**Task to complete**
Output exactly, with nothing added, the entries from the first line through the line with "Content: Installation instructions, API".
--- Records supplied Enclosed Below ---
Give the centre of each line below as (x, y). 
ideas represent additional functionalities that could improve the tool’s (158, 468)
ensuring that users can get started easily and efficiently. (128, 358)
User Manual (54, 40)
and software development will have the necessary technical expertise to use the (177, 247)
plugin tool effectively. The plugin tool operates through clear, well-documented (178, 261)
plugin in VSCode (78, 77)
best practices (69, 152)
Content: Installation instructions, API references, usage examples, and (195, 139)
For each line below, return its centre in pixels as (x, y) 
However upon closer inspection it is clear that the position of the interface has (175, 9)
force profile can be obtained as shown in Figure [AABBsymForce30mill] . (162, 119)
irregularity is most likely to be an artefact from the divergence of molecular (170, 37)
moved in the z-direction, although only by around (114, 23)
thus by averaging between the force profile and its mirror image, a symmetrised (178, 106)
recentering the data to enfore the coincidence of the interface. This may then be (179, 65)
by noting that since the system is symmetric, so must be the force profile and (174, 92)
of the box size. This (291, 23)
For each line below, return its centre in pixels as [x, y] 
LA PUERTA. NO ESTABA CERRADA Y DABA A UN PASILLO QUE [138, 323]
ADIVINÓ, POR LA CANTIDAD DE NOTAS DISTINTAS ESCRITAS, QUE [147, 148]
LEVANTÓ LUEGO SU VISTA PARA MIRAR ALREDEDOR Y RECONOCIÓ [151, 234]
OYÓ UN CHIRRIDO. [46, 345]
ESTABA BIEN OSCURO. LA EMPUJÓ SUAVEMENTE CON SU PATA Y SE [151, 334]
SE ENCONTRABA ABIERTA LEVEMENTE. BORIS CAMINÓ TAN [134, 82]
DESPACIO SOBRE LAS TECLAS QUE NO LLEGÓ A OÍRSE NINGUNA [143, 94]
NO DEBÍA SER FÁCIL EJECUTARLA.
--- End of Enclosed Records supplied ---
**Task answer**
Give the centre of each line below as (x, y). 
ideas represent additional functionalities that could improve the tool’s (158, 468)
ensuring that users can get started easily and efficiently. (128, 358)
User Manual (54, 40)
and software development will have the necessary technical expertise to use the (177, 247)
plugin tool effectively. The plugin tool operates through clear, well-documented (178, 261)
plugin in VSCode (78, 77)
best practices (69, 152)
Content: Installation instructions, API references, usage examples, and (195, 139)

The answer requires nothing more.